INSTRUCTIONS FOR THE TASK: Return only the lines starting at the line that contains "formel som liknar den för strömmar [58, 489]" and ending with the final line of the listing; include both endpoints.

# # # # #

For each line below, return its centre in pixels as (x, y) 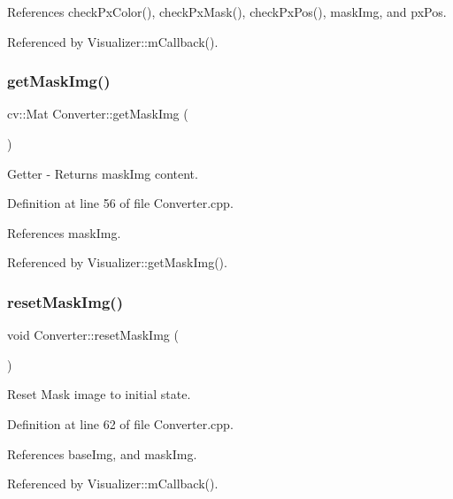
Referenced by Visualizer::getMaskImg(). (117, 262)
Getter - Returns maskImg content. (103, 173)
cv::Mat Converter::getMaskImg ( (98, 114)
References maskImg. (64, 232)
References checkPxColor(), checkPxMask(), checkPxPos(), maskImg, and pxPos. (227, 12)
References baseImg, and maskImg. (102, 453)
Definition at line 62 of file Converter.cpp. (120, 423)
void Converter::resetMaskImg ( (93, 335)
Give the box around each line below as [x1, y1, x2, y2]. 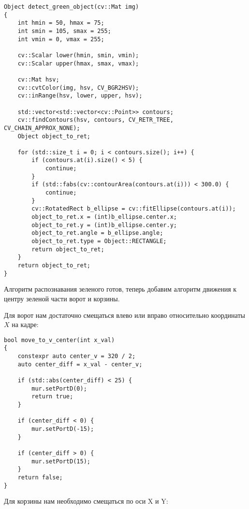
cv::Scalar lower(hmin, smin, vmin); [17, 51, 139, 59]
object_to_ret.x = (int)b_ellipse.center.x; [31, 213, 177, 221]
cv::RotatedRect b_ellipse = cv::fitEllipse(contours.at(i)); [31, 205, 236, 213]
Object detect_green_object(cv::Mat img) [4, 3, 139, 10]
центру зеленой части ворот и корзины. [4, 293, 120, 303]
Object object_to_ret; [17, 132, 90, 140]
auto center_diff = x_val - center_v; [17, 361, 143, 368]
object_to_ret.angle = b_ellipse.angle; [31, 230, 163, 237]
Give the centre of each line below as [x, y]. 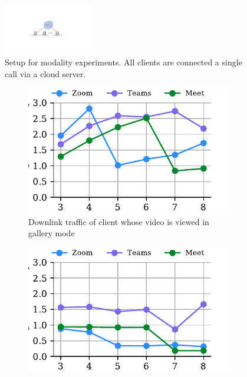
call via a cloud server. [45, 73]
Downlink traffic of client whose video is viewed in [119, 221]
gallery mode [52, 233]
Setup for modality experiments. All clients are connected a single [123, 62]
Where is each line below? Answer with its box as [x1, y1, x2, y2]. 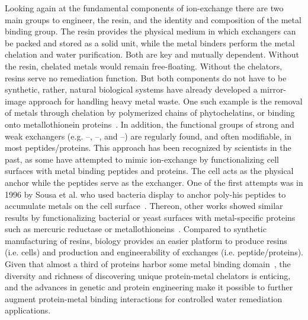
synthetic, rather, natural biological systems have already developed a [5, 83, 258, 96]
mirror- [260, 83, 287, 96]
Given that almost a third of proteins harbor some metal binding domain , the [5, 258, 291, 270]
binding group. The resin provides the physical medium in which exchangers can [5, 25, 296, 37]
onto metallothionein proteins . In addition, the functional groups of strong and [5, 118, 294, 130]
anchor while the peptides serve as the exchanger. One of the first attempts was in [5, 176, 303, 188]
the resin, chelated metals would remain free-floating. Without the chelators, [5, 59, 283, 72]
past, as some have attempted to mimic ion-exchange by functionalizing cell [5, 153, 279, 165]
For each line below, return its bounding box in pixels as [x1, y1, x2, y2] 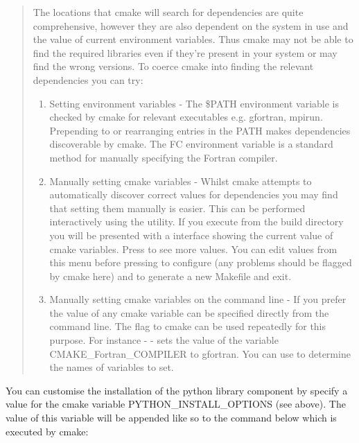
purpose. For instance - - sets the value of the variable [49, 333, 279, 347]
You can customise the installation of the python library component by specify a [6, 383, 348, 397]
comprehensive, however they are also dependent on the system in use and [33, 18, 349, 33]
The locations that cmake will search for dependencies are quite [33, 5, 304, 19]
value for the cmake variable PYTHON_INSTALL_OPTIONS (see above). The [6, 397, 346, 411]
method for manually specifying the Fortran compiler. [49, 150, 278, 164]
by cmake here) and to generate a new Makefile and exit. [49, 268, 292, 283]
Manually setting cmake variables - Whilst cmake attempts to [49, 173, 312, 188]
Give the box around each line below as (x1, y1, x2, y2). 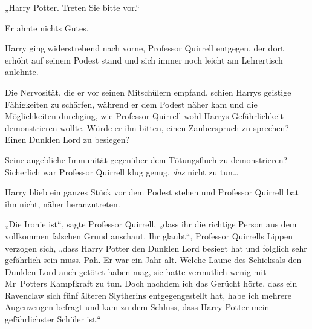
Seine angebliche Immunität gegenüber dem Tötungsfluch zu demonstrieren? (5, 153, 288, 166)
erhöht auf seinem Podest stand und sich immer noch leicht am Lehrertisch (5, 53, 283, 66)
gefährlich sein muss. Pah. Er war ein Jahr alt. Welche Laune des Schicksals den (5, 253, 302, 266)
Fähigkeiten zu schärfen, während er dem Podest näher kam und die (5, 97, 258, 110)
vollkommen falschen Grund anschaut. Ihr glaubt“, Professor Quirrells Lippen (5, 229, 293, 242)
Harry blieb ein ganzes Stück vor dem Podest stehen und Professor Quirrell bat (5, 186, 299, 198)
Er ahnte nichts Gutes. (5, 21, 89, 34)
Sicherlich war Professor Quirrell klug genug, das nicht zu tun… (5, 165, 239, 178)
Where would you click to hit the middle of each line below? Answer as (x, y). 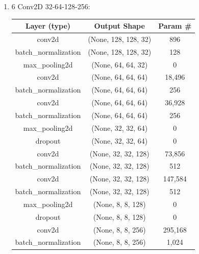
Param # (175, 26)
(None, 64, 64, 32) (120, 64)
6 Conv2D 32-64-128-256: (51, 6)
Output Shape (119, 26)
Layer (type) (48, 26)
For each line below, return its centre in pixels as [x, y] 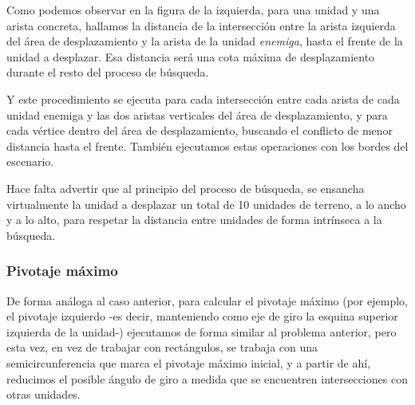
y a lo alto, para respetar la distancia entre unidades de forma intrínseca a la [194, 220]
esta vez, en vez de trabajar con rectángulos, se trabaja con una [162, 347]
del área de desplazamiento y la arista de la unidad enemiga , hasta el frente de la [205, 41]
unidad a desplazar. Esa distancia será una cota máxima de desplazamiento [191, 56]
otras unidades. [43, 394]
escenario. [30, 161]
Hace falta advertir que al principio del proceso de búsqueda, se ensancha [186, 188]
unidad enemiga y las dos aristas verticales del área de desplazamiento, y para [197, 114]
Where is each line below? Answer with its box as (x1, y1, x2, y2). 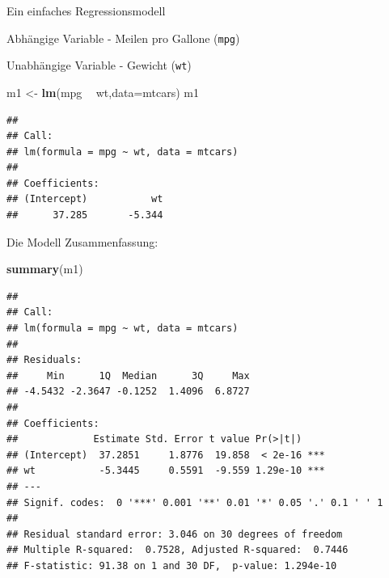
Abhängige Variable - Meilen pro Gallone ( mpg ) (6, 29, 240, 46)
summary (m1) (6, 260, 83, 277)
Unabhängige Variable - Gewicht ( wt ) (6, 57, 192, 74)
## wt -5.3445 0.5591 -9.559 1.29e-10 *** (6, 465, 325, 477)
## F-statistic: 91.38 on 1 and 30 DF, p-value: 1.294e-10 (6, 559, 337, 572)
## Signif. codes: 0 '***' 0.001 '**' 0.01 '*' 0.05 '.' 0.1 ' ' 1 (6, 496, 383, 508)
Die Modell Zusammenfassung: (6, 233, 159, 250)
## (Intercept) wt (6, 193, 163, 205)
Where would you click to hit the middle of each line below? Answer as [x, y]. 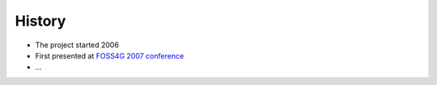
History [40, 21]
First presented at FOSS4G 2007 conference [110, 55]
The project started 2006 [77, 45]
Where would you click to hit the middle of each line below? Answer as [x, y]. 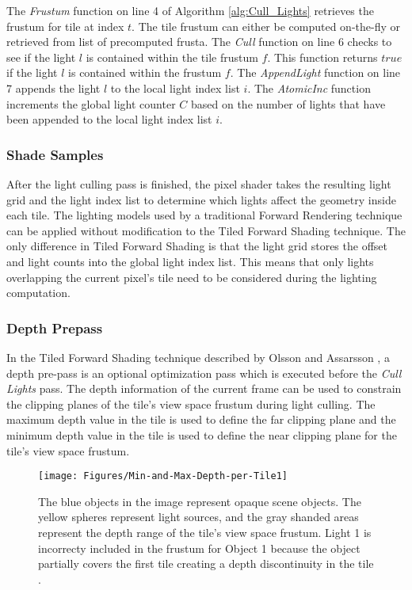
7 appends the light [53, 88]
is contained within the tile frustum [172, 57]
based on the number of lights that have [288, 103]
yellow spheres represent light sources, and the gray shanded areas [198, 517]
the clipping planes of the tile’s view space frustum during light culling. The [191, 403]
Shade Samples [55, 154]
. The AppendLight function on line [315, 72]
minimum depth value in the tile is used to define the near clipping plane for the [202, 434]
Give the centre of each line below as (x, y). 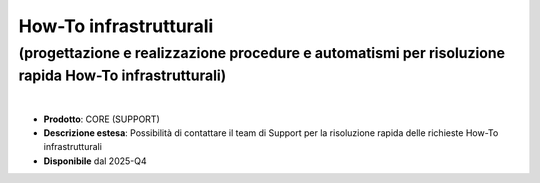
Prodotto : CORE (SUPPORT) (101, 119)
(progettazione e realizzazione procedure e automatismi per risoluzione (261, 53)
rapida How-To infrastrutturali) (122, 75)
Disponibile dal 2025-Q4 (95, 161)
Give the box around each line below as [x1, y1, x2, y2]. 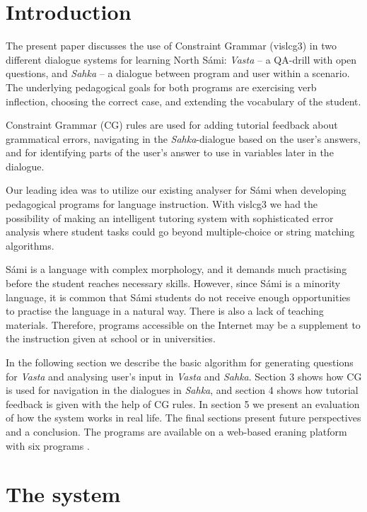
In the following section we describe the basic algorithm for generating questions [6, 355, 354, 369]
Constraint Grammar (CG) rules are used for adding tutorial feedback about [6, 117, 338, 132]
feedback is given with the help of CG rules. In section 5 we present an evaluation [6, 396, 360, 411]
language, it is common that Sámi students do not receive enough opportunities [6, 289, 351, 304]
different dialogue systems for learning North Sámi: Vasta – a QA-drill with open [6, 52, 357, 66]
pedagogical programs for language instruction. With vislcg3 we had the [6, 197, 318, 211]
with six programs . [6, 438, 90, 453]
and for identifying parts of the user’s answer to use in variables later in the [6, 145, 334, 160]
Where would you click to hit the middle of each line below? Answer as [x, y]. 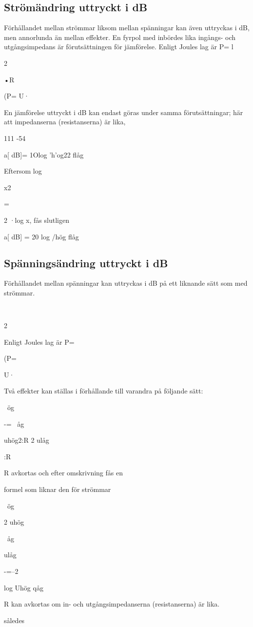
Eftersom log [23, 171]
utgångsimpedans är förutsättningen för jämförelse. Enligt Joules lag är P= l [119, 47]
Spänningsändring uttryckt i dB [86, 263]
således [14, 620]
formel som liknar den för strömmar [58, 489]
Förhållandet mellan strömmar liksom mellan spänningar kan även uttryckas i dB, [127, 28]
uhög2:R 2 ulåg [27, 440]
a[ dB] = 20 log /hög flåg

# # # # #

RESULT:
formel som liknar den för strömmar [58, 489]
Förhållandet mellan strömmar liksom mellan spänningar kan även uttryckas i dB, [127, 28]
uhög2:R 2 ulåg [27, 440]
a[ dB] = 20 log /hög flåg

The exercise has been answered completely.